## PROBLEM TO SOLVE
Search the entries below for the string "Accept" and give the number of lines that hold it, nothing else.

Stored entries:
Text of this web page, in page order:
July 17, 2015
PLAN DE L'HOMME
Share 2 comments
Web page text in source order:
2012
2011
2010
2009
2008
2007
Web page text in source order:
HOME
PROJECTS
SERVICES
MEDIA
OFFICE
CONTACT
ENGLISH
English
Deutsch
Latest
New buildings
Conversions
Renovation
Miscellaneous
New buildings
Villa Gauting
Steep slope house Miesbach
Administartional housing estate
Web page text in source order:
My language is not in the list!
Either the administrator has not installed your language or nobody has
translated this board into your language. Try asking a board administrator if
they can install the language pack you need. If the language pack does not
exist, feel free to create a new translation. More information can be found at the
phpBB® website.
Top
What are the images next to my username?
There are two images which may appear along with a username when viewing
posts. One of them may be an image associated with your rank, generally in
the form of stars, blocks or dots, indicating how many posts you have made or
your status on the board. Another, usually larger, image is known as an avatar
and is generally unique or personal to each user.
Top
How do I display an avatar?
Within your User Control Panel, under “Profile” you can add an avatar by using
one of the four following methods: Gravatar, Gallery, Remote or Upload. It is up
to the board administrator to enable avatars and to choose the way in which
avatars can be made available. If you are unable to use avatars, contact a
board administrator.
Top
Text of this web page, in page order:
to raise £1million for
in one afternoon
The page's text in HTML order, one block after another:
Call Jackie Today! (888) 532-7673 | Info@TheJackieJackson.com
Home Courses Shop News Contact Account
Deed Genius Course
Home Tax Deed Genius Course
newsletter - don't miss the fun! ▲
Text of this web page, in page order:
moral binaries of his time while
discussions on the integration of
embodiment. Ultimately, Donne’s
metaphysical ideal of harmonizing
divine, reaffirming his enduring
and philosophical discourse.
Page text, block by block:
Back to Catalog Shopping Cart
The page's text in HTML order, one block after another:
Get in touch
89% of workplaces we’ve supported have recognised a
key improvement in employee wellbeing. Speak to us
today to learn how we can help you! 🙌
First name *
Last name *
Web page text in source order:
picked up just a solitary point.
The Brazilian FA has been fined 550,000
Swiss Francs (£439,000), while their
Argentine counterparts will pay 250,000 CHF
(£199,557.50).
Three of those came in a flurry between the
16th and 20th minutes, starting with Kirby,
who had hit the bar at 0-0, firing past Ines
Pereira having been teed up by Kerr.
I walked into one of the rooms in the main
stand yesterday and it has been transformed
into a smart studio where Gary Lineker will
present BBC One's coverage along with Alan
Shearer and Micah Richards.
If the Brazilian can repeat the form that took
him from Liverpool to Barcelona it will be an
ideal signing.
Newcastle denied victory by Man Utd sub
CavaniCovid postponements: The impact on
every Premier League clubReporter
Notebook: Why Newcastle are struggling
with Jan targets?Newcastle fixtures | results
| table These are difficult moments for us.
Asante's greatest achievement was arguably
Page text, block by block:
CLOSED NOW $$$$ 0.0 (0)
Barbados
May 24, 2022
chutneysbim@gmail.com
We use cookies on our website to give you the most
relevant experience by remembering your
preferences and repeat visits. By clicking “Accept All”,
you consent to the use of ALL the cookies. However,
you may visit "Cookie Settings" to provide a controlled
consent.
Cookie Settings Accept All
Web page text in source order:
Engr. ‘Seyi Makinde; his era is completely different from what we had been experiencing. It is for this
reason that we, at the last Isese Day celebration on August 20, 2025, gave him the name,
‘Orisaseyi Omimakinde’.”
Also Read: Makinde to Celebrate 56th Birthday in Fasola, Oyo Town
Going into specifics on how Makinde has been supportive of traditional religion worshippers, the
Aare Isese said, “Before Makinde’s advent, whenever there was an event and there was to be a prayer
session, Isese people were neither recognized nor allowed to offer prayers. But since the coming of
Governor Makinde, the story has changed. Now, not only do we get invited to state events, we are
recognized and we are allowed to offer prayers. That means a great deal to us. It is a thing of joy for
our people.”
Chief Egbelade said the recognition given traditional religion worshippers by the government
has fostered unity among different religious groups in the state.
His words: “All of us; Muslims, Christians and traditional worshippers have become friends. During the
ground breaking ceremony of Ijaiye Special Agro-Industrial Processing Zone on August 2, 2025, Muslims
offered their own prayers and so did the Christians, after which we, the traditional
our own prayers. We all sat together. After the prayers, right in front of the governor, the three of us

## REPLY TO THE TASK
2